EXERCISE DATA: Begin

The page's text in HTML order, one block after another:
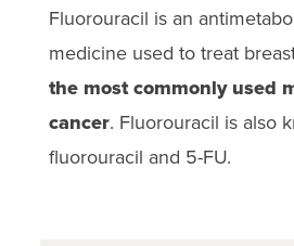
Fluorouracil is an
medicine used to treat
the most commonly used
cancer. Fluorouracil is also
fluorouracil and 5-FU.
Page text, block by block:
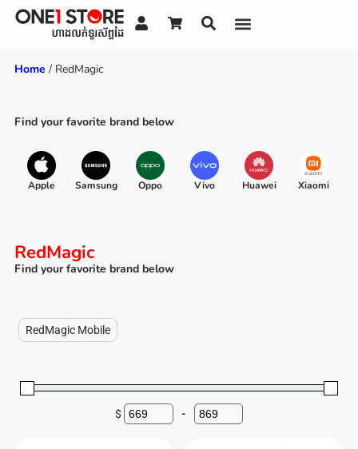
Home / RedMagic
Find your favorite brand below
Apple Samsung Oppo Vivo Huawei Xiaomi
RedMagic
Find your favorite brand below
RedMagic Mobile
$ Minimum Price
-Maximum Price
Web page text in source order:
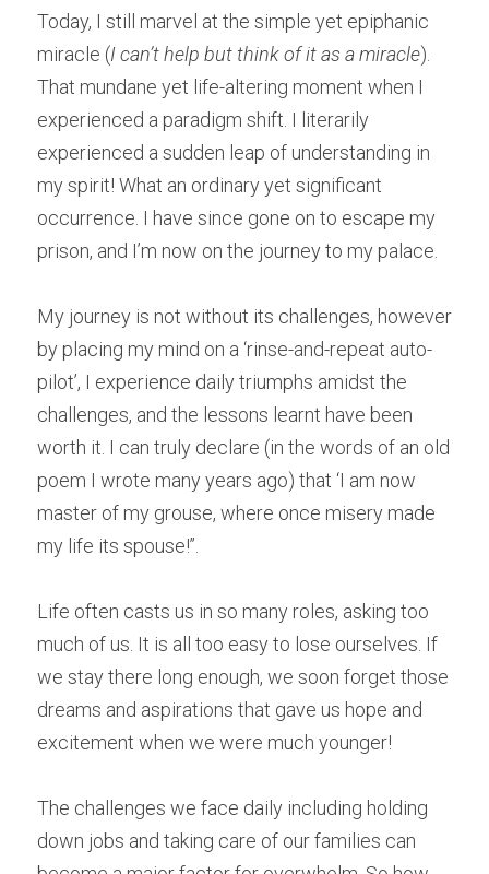
Today, I still marvel at the simple yet epiphanic
miracle (I can’t help but think of it as a miracle).
That mundane yet life-altering moment when I
experienced a paradigm shift. I literarily
experienced a sudden leap of understanding in
my spirit! What an ordinary yet significant
occurrence. I have since gone on to escape my
prison, and I’m now on the journey to my palace.
My journey is not without its challenges, however
by placing my mind on a ‘rinse-and-repeat auto-
pilot’, I experience daily triumphs amidst the
challenges, and the lessons learnt have been
worth it. I can truly declare (in the words of an old
poem I wrote many years ago) that ‘I am now
master of my grouse, where once misery made
my life its spouse!’’.
Life often casts us in so many roles, asking too
much of us. It is all too easy to lose ourselves. If
we stay there long enough, we soon forget those
dreams and aspirations that gave us hope and
excitement when we were much younger!
The challenges we face daily including holding
down jobs and taking care of our families can
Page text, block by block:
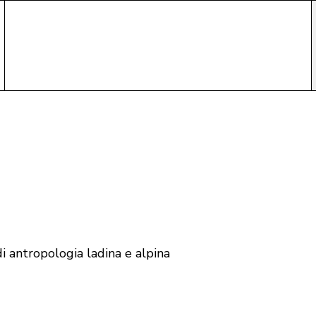
antropologia ladina e alpina
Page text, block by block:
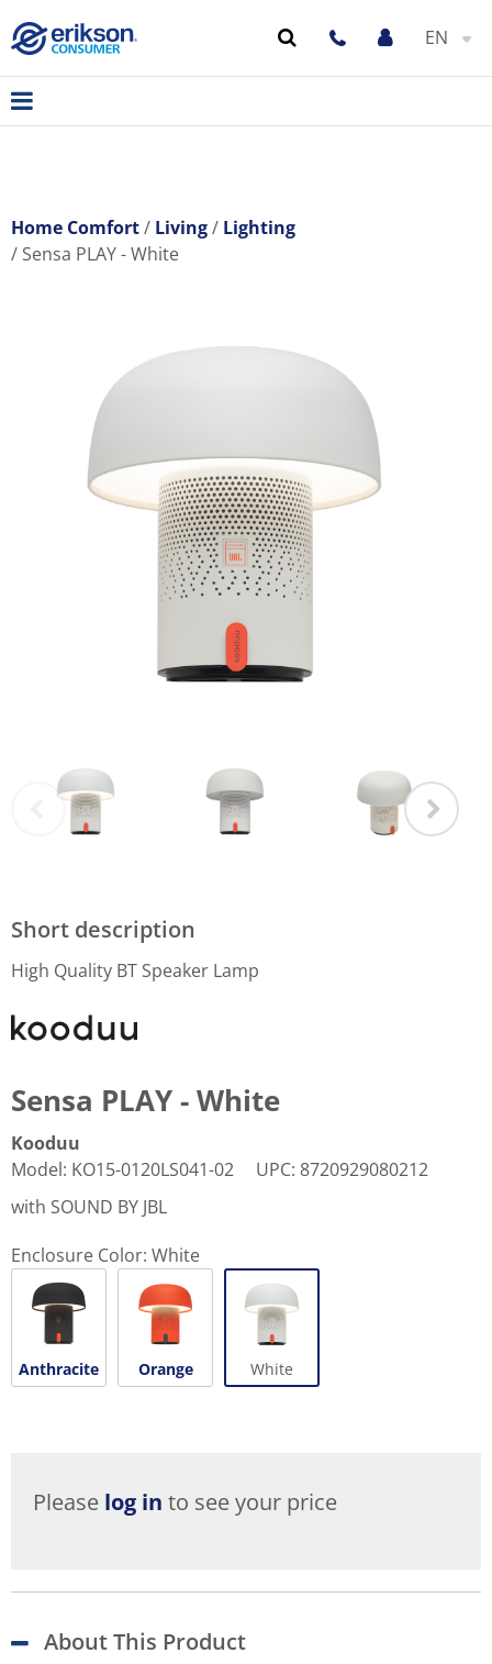
EN
Home Comfort Living
Lighting
Sensa PLAY - White
Short description
High Quality BT Speaker Lamp
Sensa PLAY - White
Kooduu
Model: KO15-0120LS041-02 UPC: 8720929080212
with SOUND BY JBL
Enclosure Color: White
Anthracite Orange White
Please log in to see your price
About This Product
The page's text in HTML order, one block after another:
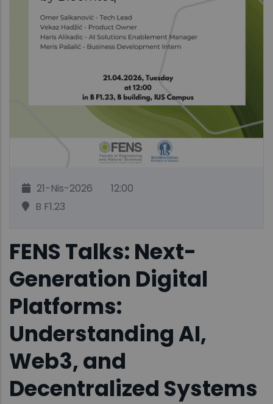
21-Nis-2026
12:00
B F1.23
FENS Talks: Next-
Generation Digital
Platforms:
Understanding AI,
Web3, and
Decentralized Systems
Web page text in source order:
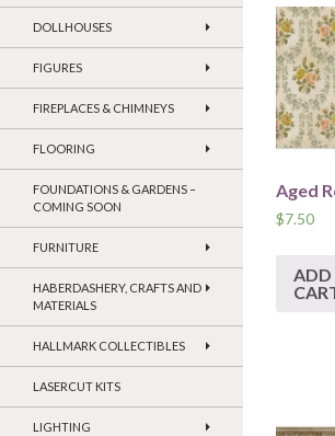
Aged
$7.50
ADD
DOLLHOUSES
FIGURES
FIREPLACES & CHIMNEYS
FLOORING
FOUNDATIONS & GARDENS –
COMING SOON
FURNITURE
HABERDASHERY, CRAFTS AND
MATERIALS
HALLMARK COLLECTIBLES
LASERCUT KITS
LIGHTING
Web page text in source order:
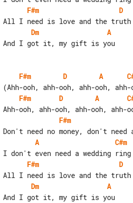
F#m
D
Dm
A
And I got it, my gift is you
F#m D A
F#m
D A
F#m
A
C#m
F#m
D
Dm
A
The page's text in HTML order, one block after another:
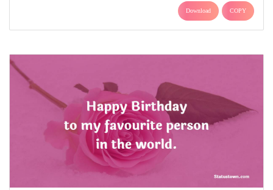
Download COPY
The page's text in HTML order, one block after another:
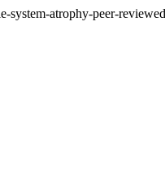
system-atrophy-peer-
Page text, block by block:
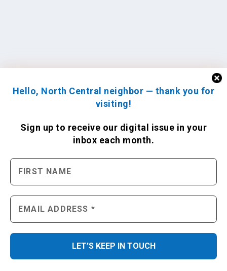
Hello, North Central neighbor — thank you for
visiting!
Sign up to receive our digital issue in your
inbox each month.
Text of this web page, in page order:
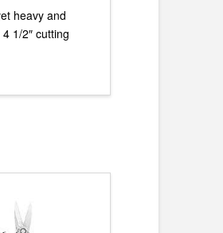
heavy and
1/2″ cutting
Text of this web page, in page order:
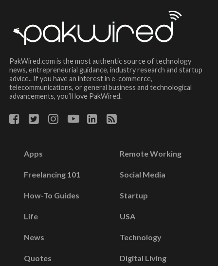
PakWired.com is the most authentic source of technology
news, entrepreneurial guidance, industry research and startup
advice.. If you have an interest in e-commerce,
telecommunications, or general business and technological
advancements, you’ll love PakWired.
Apps
Freelancing 101
How-To Guides
Life
News
Quotes
Remote Working
Social Media
Startup
USA
Technology
Digital Living
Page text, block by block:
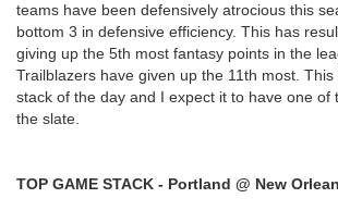
teams have been defensively atrocious this
bottom 3 in defensive efficiency. This has
giving up the 5th most fantasy points in the
Trailblazers have given up the 11th most.
stack of the day and I expect it to have one of
the slate.
TOP GAME STACK - Portland @ New
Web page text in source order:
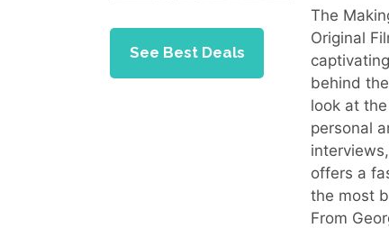
See Best Deals
The
Original
behind
look at
personal
offers a
the most
From
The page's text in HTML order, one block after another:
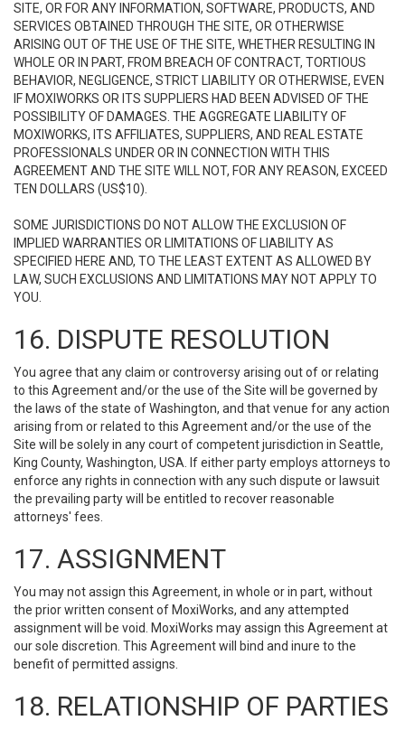
SITE, OR FOR ANY INFORMATION, SOFTWARE, PRODUCTS, AND
SERVICES OBTAINED THROUGH THE SITE, OR OTHERWISE
ARISING OUT OF THE USE OF THE SITE, WHETHER RESULTING IN
WHOLE OR IN PART, FROM BREACH OF CONTRACT, TORTIOUS
BEHAVIOR, NEGLIGENCE, STRICT LIABILITY OR OTHERWISE, EVEN
IF MOXIWORKS OR ITS SUPPLIERS HAD BEEN ADVISED OF THE
POSSIBILITY OF DAMAGES. THE AGGREGATE LIABILITY OF
MOXIWORKS, ITS AFFILIATES, SUPPLIERS, AND REAL ESTATE
PROFESSIONALS UNDER OR IN CONNECTION WITH THIS
AGREEMENT AND THE SITE WILL NOT, FOR ANY REASON, EXCEED
TEN DOLLARS (US$10).
SOME JURISDICTIONS DO NOT ALLOW THE EXCLUSION OF
IMPLIED WARRANTIES OR LIMITATIONS OF LIABILITY AS
SPECIFIED HERE AND, TO THE LEAST EXTENT AS ALLOWED BY
LAW, SUCH EXCLUSIONS AND LIMITATIONS MAY NOT APPLY TO
YOU.
16. DISPUTE RESOLUTION
You agree that any claim or controversy arising out of or relating
to this Agreement and/or the use of the Site will be governed by
the laws of the state of Washington, and that venue for any action
arising from or related to this Agreement and/or the use of the
Site will be solely in any court of competent jurisdiction in Seattle,
King County, Washington, USA. If either party employs attorneys to
enforce any rights in connection with any such dispute or lawsuit
the prevailing party will be entitled to recover reasonable
attorneys' fees.
17. ASSIGNMENT
You may not assign this Agreement, in whole or in part, without
the prior written consent of MoxiWorks, and any attempted
assignment will be void. MoxiWorks may assign this Agreement at
our sole discretion. This Agreement will bind and inure to the
benefit of permitted assigns.
18. RELATIONSHIP OF PARTIES
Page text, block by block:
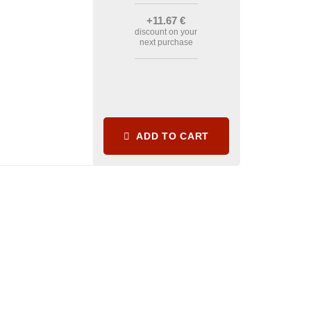
+11.67€
discount on your
next purchase
ADD TO CART
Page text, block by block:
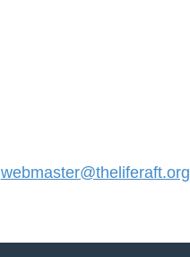
webmaster@theliferaft.org
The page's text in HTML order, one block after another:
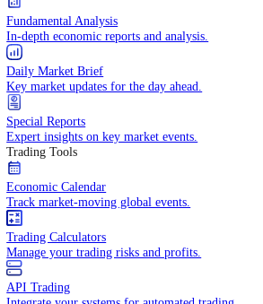
Commodities
Trade energies, metals, and agricultural goods.
NEWS & ANALYSIS
Market Updates
Daily insights into market moves and trends.
Fundamental Analysis
In-depth economic reports and analysis.
Daily Market Brief
Key market updates for the day ahead.
Special Reports
Expert insights on key market events.
Trading Tools
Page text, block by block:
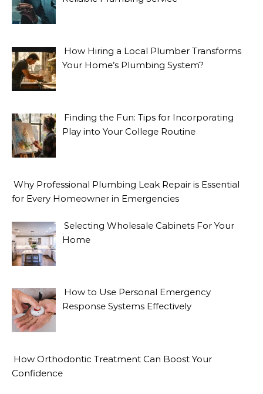
How Hiring a Local Plumber Transforms
Your Home’s Plumbing System?
Finding the Fun: Tips for Incorporating
Play into Your College Routine
Why Professional Plumbing Leak Repair is Essential
for Every Homeowner in Emergencies
Selecting Wholesale Cabinets For Your
Home
How to Use Personal Emergency
Response Systems Effectively
How Orthodontic Treatment Can Boost Your
Confidence
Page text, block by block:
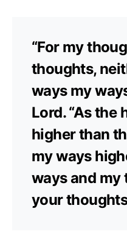
“For my
thoughts,
ways my
Lord. “As the
higher than
my ways
ways and my
your
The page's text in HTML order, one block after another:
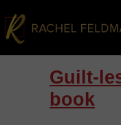
Guilt-
book
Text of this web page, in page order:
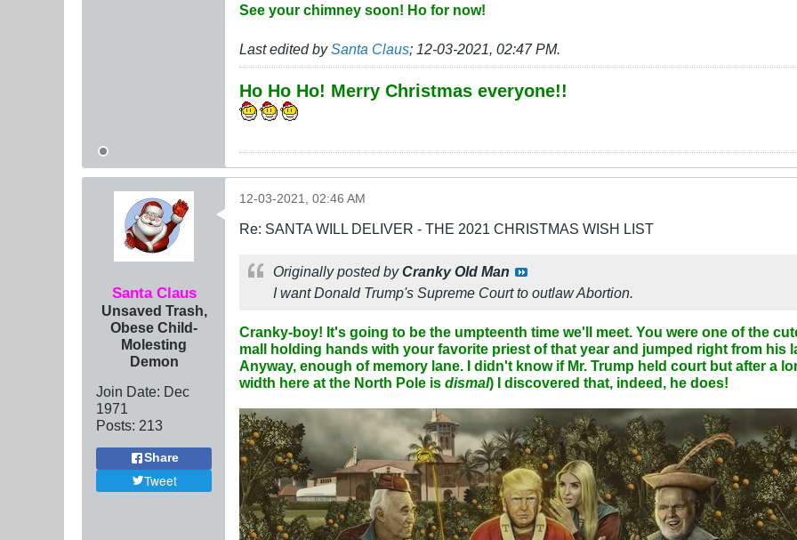
See your chimney soon! Ho for now!
Last edited bySanta Claus; 12-03-2021, 02:47 PM.
Ho Ho Ho! Merry Christmas everyone!!
Santa Claus
Unsaved Trash,
Obese Child-
Molesting
Demon
Join Date: Dec
1971
Posts: 213
Share
Tweet
12-03-2021, 02:46 AM
Re: SANTA WILL DELIVER - THE 2021 CHRISTMAS WISH LIST
Originally posted byCranky Old Man
I want Donald Trump's Supreme Court to outlaw Abortion.
Cranky-boy! It's going to be the umpteenth time we'll meet. You were one of the
mall holding hands with your favorite priest of that year and jumped right from his
Anyway, enough of memory lane. I didn't know if Mr. Trump held court but after a
width here at the North Pole is dismal) I discovered that, indeed, he does!
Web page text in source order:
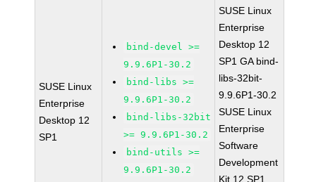
SUSE Linux
Enterprise
Desktop 12
SP1
bind-devel >=
9.9.6P1-30.2
bind-libs >=
9.9.6P1-30.2
bind-libs-32bit
>= 9.9.6P1-30.2
bind-utils >=
9.9.6P1-30.2
SUSE Linux
Enterprise
Desktop 12
SP1 GA bind-
libs-32bit-
9.9.6P1-30.2
SUSE Linux
Enterprise
Software
Development
Kit 12 SP1
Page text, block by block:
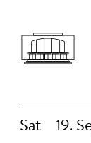
Sat 19.

EXERCISE DATA: End

Quote word for word only the lines above from the one containing "High Quality BT Speaker Lamp" through the one containing "Trailblazers have given up the 11th most.". Pictures stay out of your copy.

* RESPONSE TO THIS TASK:
High Quality BT Speaker Lamp
Sensa PLAY - White
Kooduu
Model: KO15-0120LS041-02 UPC: 8720929080212
with SOUND BY JBL
Enclosure Color: White
Anthracite Orange White
Please log in to see your price
About This Product
The page's text in HTML order, one block after another:
21-Nis-2026
12:00
B F1.23
FENS Talks: Next-
Generation Digital
Platforms:
Understanding AI,
Web3, and
Decentralized Systems
Web page text in source order:
Aged
$7.50
ADD
DOLLHOUSES
FIGURES
FIREPLACES & CHIMNEYS
FLOORING
FOUNDATIONS & GARDENS –
COMING SOON
FURNITURE
HABERDASHERY, CRAFTS AND
MATERIALS
HALLMARK COLLECTIBLES
LASERCUT KITS
LIGHTING
Web page text in source order:
F#m
D
Dm
A
And I got it, my gift is you
F#m D A
F#m
D A
F#m
A
C#m
F#m
D
Dm
A
The page's text in HTML order, one block after another:
Download COPY
The page's text in HTML order, one block after another:
system-atrophy-peer-
Page text, block by block:
Hello, North Central neighbor — thank you for
visiting!
Sign up to receive our digital issue in your
inbox each month.
Text of this web page, in page order:
heavy and
1/2″ cutting
Text of this web page, in page order:
PakWired.com is the most authentic source of technology
news, entrepreneurial guidance, industry research and startup
advice.. If you have an interest in e-commerce,
telecommunications, or general business and technological
advancements, you’ll love PakWired.
Apps
Freelancing 101
How-To Guides
Life
News
Quotes
Remote Working
Social Media
Startup
USA
Technology
Digital Living
Page text, block by block:
teams have been defensively atrocious this
bottom 3 in defensive efficiency. This has
giving up the 5th most fantasy points in the
Trailblazers have given up the 11th most.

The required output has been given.